Overview

Sensory Distribution of Lateral Femoral Cutaneous Nerve Block

Status:
Completed

Trial end date:
2016-12-01

Target enrollment:
0

Participant gender:
All

Summary

The purpose of this study is to investigate and describe the anatomical distribution of the sensory outcome following LFCN block (LFCN = lateral femoral cutaneous nerve) in relation to the incisional lines after Total Hip Arthroplasty (THA). Furthermore, is the aim to examine whether there is a motorial outcome corresponding to the Femoral nerve. The trial will be conducted in healthy volunteers in a blinded, randomized paired study.

Phase:

Phase 4

Accepts Healthy Volunteers?

Accepts Healthy Volunteers

Details

Lead Sponsor:

Zealand University Hospital

Collaborator:

Naestved Hospital

Treatments:

Ropivacaine

Criteria

Inclusion Criteria:

- Participants who have given their written consent after understanding the content and
limitations og the study.

- ASA 1-2.

- BMI ≥18 and ≤ 30

Exclusion Criteria:

- Participants who can not cooperate in the study.

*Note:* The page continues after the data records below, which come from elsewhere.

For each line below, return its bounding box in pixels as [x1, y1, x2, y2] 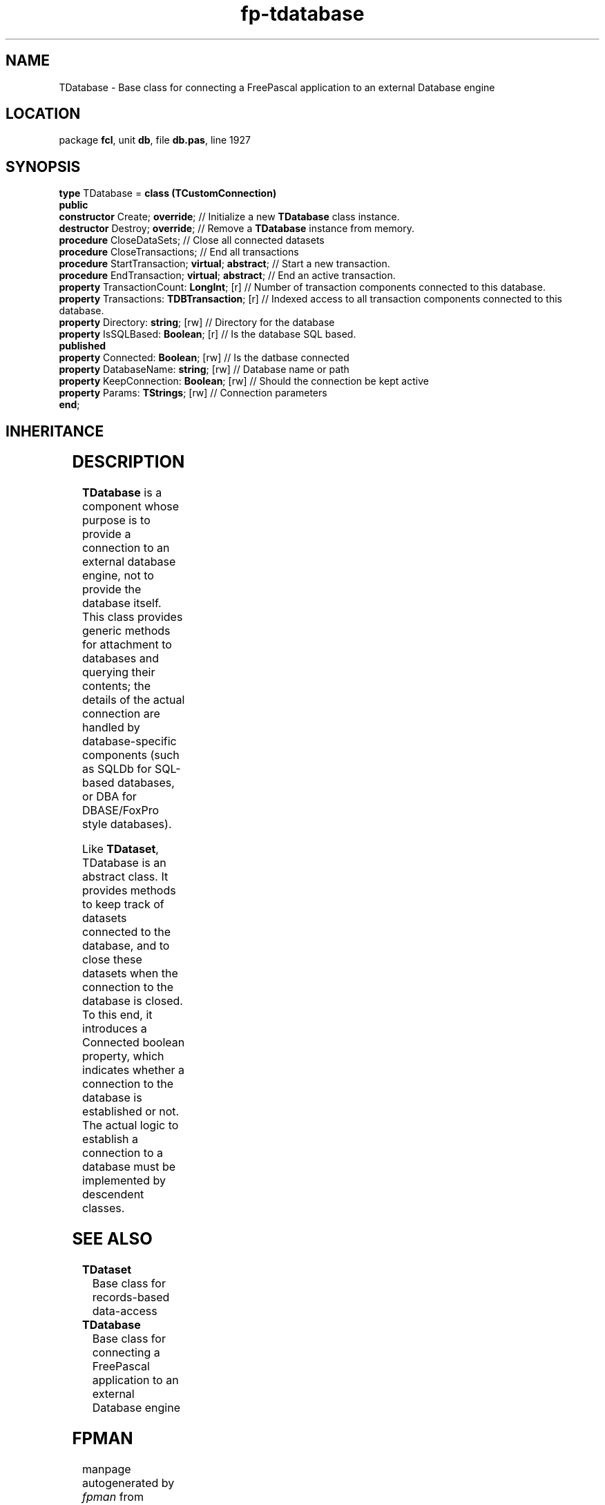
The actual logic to [82, 1118, 179, 1133]
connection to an [82, 541, 170, 555]
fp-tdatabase [240, 2, 365, 26]
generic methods [82, 624, 171, 638]
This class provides [82, 610, 183, 624]
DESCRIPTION [72, 452, 185, 472]
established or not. [82, 1104, 180, 1119]
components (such [82, 748, 180, 763]
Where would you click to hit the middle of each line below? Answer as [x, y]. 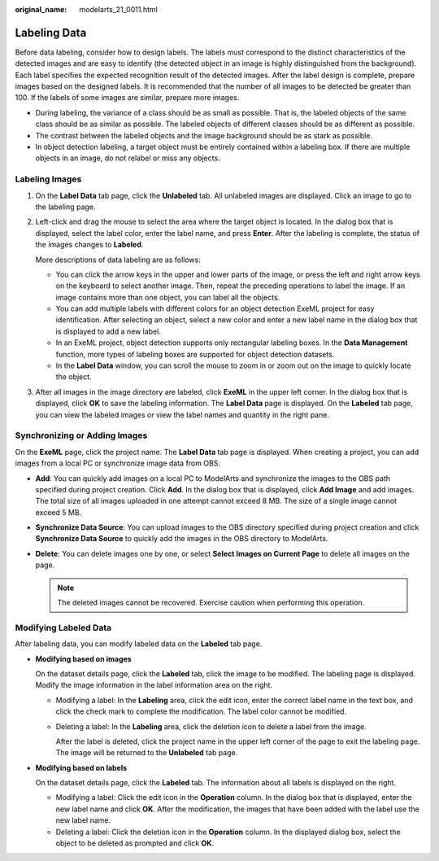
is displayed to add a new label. [109, 331]
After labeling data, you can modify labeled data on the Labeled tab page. [139, 644]
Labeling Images [48, 179]
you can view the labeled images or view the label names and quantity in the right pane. [182, 414]
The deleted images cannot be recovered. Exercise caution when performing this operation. [211, 603]
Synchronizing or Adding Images [81, 435]
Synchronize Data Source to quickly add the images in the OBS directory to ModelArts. [182, 539]
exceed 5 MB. [59, 512]
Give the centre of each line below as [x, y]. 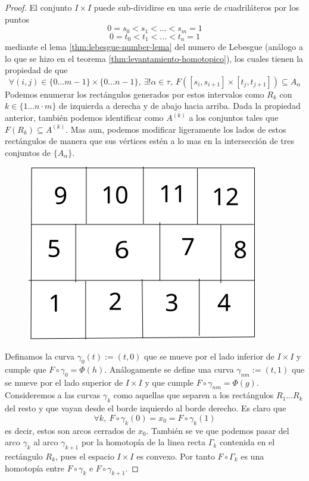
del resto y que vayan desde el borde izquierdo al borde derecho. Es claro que [146, 408]
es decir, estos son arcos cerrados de [70, 430]
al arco [46, 442]
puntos [17, 19]
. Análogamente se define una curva [169, 369]
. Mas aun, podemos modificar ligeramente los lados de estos [176, 129]
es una [252, 456]
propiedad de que [36, 70]
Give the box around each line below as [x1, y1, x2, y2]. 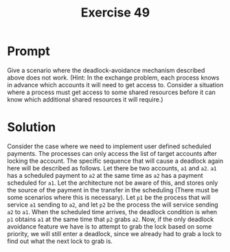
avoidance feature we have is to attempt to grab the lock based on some [7, 222, 212, 231]
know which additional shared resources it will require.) [7, 95, 163, 104]
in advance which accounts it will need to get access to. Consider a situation [7, 80, 224, 89]
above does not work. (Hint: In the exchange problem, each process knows [7, 73, 220, 82]
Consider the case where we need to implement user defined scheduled [7, 142, 211, 150]
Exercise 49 [80, 5, 150, 21]
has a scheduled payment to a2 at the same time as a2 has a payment [7, 171, 204, 179]
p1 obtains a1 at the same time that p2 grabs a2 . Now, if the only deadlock [7, 215, 214, 223]
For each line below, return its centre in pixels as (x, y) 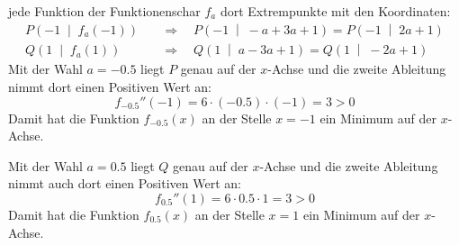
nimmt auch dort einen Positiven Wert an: (125, 183)
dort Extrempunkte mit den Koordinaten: (335, 11)
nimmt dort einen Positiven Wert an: (110, 86)
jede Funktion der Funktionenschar (104, 11)
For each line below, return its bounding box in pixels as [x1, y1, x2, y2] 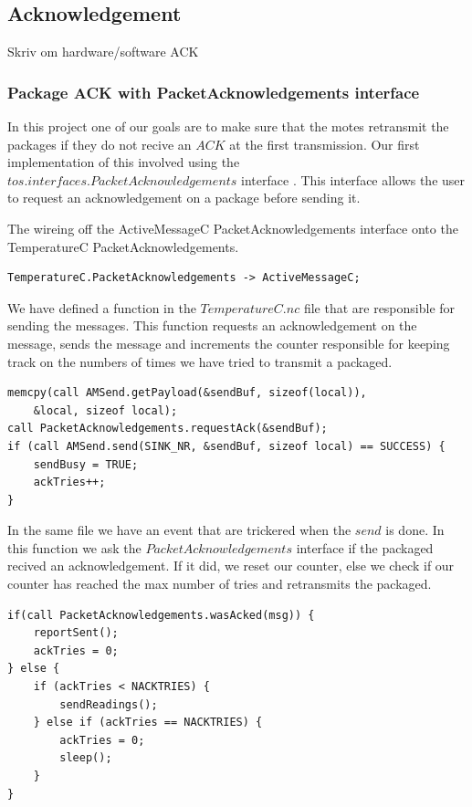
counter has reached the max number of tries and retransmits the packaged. [7, 574, 432, 593]
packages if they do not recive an [7, 134, 192, 153]
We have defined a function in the [7, 298, 196, 317]
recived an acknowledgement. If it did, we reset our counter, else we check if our [7, 556, 455, 575]
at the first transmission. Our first [229, 134, 420, 153]
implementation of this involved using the [7, 152, 240, 172]
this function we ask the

- Participant who can not speak or understand danish.

- Allergies to the drugs used in the study.

- Alcohol consumption that exceeds 21 units per week.

- Drug abuse by the investigators judgement.

- Daily consumption of prescription required analgesic drugs within the last four weeks.

- Consumption of over the counter analgesic drugs within the last 48 hours.

- Neuromuscular defects, former surgery or trauma to the lower extremities.

- Diabetes mellitus.

- Pregnant women (women in the fertile age must have used safe contraception and test
negative with a urine-HCG to be able to participate in the study).